StreamBase helps companies analyze data as it flows in, rather than after they've stashed it into a database. Marketing vice president Bill Hobbib likens it to "counting salmon as they go up the stream." Several hedge funds rely on StreamBase's software to gain insight into stock market twitches as they're happening and trade on them. In-Q-Tel, the venture capital arm of the Central Intelligence Agency, is also among the company's backers, and StreamBase chief executive Chris Risley suggests that the software may be in use by several government agencies trying to foil terrorist plots - though he can't be explicit. The company has raised $31 million so far.

Risley doesn't seem miffed that Stonebraker is now devoting most of his time to Vertica, the younger company. "Engineering is a slower process than the speed of thought for Stonebraker," he says. "It can take months for us to digest just a couple of ideas from him." Risley says one of Stonebraker's legendary remarks about a new feature is, "It's only ten lines of code," meaning a programmer ought to be able to enact it in just an afternoon. "Stonebraker works best a fair distance from the enterprise."

Vertica takes a novel approach to storing data (placing it in columns, instead of rows) that enables it to use just 10 percent of the disk space it would ordinarily require; the unique format also allows data to be read more quickly, which means faster answers when users ask a question - even if a database is enormous. The company has raised $23.5 million so far, some of it from the well-regarded Silicon Valley firm Kleiner Perkins.

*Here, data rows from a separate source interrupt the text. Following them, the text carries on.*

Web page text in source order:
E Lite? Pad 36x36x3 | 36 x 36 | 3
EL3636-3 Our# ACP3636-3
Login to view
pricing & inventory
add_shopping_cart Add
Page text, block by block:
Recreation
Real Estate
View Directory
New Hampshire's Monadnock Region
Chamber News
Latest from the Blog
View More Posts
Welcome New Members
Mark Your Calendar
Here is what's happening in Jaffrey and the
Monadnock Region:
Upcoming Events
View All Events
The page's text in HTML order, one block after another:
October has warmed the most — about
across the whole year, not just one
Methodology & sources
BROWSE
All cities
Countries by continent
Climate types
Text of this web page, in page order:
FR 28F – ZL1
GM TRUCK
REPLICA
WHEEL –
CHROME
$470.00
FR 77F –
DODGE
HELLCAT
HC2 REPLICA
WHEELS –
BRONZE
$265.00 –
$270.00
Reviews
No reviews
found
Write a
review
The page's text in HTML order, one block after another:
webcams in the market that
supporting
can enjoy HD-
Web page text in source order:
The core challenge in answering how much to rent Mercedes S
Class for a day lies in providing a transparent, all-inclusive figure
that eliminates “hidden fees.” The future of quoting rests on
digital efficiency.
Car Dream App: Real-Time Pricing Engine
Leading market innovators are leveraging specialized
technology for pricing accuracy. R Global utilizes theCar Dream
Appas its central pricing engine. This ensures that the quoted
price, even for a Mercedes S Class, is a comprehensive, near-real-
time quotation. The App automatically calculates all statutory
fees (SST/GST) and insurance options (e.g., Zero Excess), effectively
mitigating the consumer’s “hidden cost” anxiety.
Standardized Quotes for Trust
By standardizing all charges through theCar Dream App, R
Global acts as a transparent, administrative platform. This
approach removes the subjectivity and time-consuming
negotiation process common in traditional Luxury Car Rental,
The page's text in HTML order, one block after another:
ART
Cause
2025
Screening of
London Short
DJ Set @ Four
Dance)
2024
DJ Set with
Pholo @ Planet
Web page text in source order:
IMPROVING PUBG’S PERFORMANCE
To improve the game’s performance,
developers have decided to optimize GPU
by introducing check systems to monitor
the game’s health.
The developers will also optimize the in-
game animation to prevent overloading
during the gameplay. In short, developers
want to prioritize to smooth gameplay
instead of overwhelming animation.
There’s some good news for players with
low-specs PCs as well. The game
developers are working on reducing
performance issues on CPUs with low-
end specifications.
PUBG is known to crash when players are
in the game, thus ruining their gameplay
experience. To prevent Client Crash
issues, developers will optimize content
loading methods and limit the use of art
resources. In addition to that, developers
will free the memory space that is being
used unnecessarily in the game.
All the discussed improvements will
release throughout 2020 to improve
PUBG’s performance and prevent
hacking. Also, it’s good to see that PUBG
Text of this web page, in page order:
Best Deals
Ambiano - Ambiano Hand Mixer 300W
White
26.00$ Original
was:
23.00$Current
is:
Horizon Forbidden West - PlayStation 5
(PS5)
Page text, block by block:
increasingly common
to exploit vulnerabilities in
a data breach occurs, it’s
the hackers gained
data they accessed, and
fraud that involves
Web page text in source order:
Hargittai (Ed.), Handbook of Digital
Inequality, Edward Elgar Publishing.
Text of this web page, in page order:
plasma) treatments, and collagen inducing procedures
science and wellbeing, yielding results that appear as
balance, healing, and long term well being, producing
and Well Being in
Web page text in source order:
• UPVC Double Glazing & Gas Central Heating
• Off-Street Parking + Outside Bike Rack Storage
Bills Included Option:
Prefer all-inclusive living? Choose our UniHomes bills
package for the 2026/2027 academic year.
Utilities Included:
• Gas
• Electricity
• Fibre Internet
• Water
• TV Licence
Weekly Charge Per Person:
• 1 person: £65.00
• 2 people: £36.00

In February, Vertica named Jerry Held, a former top executive at Oracle Corp., as its chairman; Vertica is hoping to nibble at the edges of Oracle's vast collection of customers.

"Vertica is in an established market," Stonebraker says. "We go to CIOs and ask them, 'Do you have a data warehouse, and are you in pain?' StreamBase is more of a missionary in a new market, competing against the custom code that companies write themselves." Sometimes, the two companies wind up selling to the same customer, using StreamBase's technology to analyze streaming data and then relying on Vertica to store the data. Risley says that the two companies closed a joint sale last week, where Vertica had recommended StreamBase.

Despite Stonebraker's star power, selling database software to large companies won't be a cakewalk. They're inherently skeptical of buying important software packages from start-ups, and established vendors like Oracle and IBM have vast sales forces that will gladly stoke doubts about the reliability of Vertica and StreamBase's products.

"It's an uphill battle, to be sure," says Paul Barth of NewVantage Partners, an Arlington consultancy that works with chief information officers. Barth says his firm's clients tell him they're trying to whittle down the list of tech vendors they buy from - not add to it. "One CIO we work with has a policy: If you're going to bring in a new vendor, show me the one I should kick out."

The challenge for both Stonebraker companies will be to build sales teams that can make progress against those headwinds, and engineering groups that can pay close attention to what customers will want in future editions of the products.

And also prepare for Stonebraker's eventual exit. One investor I spoke with expects him to move on from Vertica after the company raises a third round of funding - likely happen in 2008.

Maeder says Stonebraker's next database idea, which still is under wraps, will probably stay within Vertica - though he doesn't entirely dismiss the possibility it could be a separate company.

"It's a huge investment to create a new company with its own sales force," he says. "But sometimes you just can't keep the boy on the farm."